Toutefois, les notions de rapport au savoir et de rapport au langage semblent ici trop larges pour interpréter adéquatement les expériences des personnes interviewées. D’une part, les savoirs enseignés dans les cours de littérature sont nombreux et différents en fonction des œuvres lues et des périodes étudiées. Le contenu des cours varie beaucoup d’un cégep à l’autre, ainsi que d’un enseignant à l’autre. La seule contrainte est le respect du devis ministériel, qui est assez large. D’autre part, le langage et la communication ne font l’objet que d’un seul cours de la séquence obligatoire qui, parfois, est adapté en un cours de littérature. La notion de rapport à la culture, elle, s’approche déjà davantage des objectifs de la présente recherche puisqu’une des visées de la formation générale au cégep est « d’amener l’élève à intégrer les acquis de la culture » (MEES, 2016, p. 2). Il reste qu’elle n’est pas la compétence principale à développer dans les cours de littérature, il s’agit plutôt d’une compétence transversale. À première vue, le rapport à la littérature semblait tout indiqué pour servir de base au cadre théorique, mais certains problèmes ont été anticipés quant à ce choix. En effet, il faut rappeler que les participants et les participantes de cette étude appartiennent à la fois au secteur technique et au marché du travail. Les craintes étaient que ces derniers, en n’étant plus aux études, aient des souvenirs flous, voire absents de la matière qui leur a été enseignée, donc qu’il ait une conception trop générale de la littérature. Ces craintes se sont avérées fondées : la plupart des interviewé(e)s ne se rappelaient que de leurs professeurs et, parfois, des œuvres lues.

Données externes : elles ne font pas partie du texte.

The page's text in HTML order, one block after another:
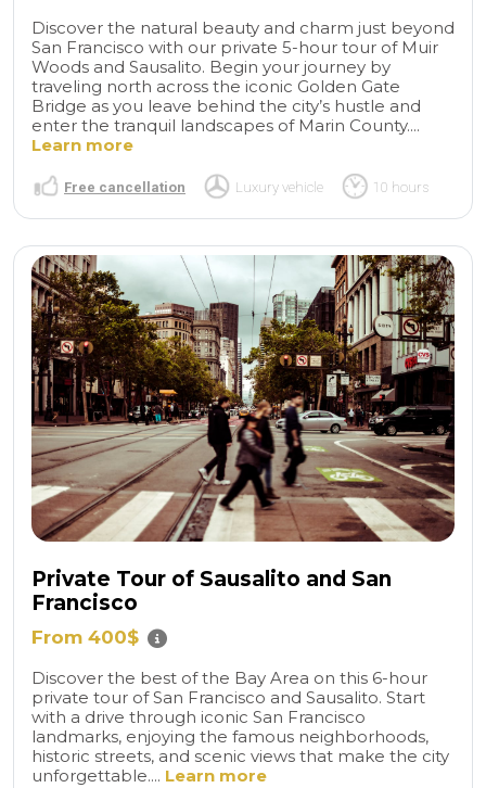
Discover the natural beauty and charm just beyond
San Francisco with our private 5-hour tour of Muir
Woods and Sausalito. Begin your journey by
traveling north across the iconic Golden Gate
Bridge as you leave behind the city’s hustle and
enter the tranquil landscapes of Marin County....
Learn more
Free cancellation Luxury vehicle 10 hours
Private Tour of Sausalito and San
Francisco
From 400$
Discover the best of the Bay Area on this 6-hour
private tour of San Francisco and Sausalito. Start
with a drive through iconic San Francisco
landmarks, enjoying the famous neighborhoods,
historic streets, and scenic views that make the city
unforgettable.... Learn more
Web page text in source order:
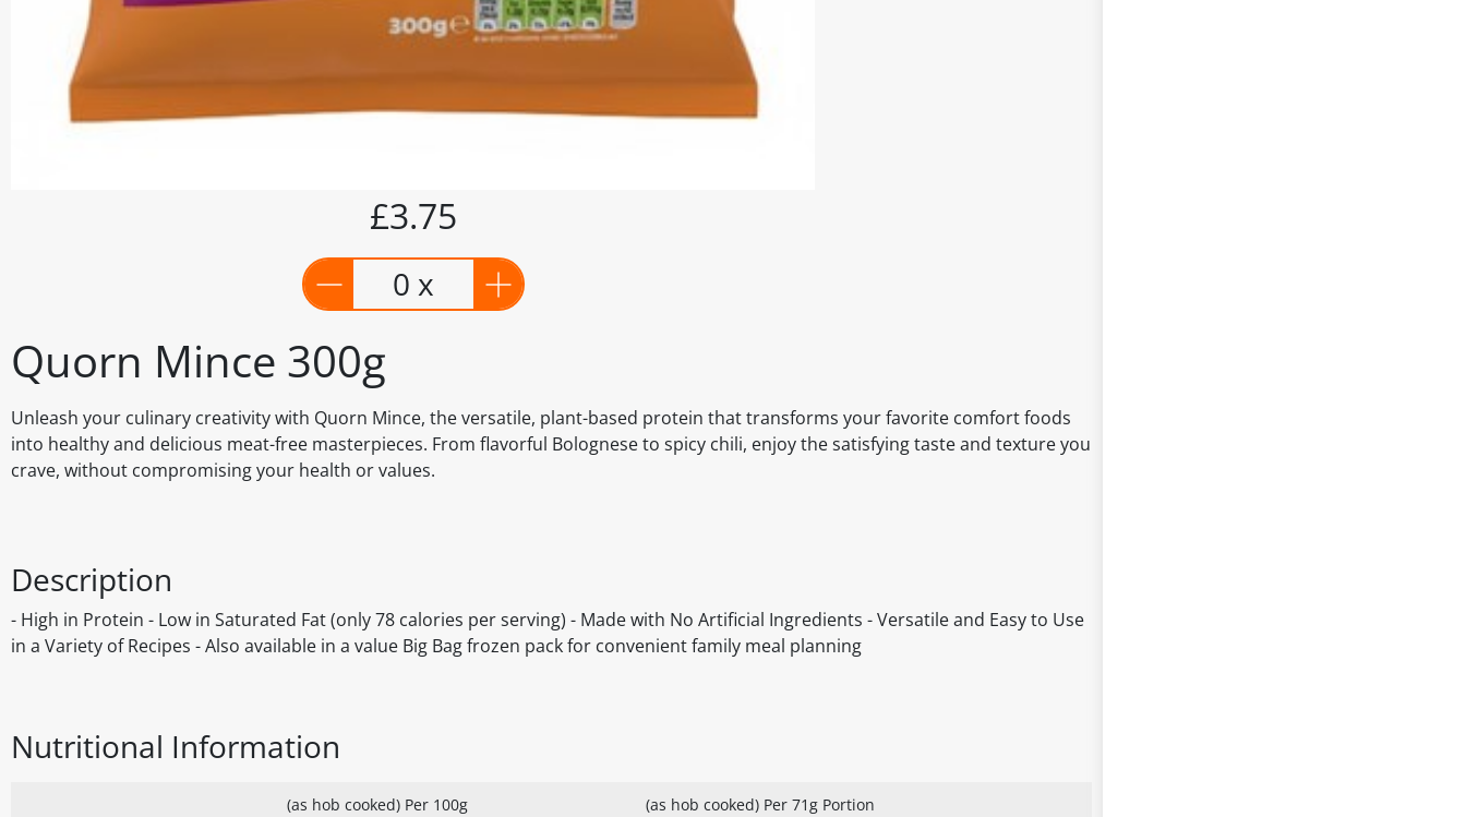
Quorn Mince 300g
Unleash your culinary creativity with Quorn Mince, the versatile, plant-based protein that transforms your favorite comfort foods
into healthy and delicious meat-free masterpieces. From flavorful Bolognese to spicy chili, enjoy the satisfying taste and texture you
crave, without compromising your health or values.
£3.75
0 x
Description
- High in Protein - Low in Saturated Fat (only 78 calories per serving) - Made with No Artificial Ingredients - Versatile and Easy to Use
in a Variety of Recipes - Also available in a value Big Bag frozen pack for convenient family meal planning
Nutritional Information
(as hob cooked) Per 100g (as hob cooked) Per 71g Portion

Ainsi, le point qu’ont en commun les quatre cours dits de français au cégep est que la lecture se trouve au cœur du développement des compétences. Normalement, à la fin de ses études collégiales, un étudiant ou une étudiante a lu un minimum de huit œuvres. De plus, la pratique de la lecture est susceptible de se poursuivre après les études collégiales et il devient donc pertinent de s’interroger sur l’mpact que les cours de littérature au cégep ont pu avoir sur ces pratiques. Le cadre théorique de la présente recherche est donc le rapport à la lecture littéraire étant donné que la porte d’entrée vers la littérature de tous les étudiants et les étudiantes du collégial est la lecture d’œuvres littéraires marquantes.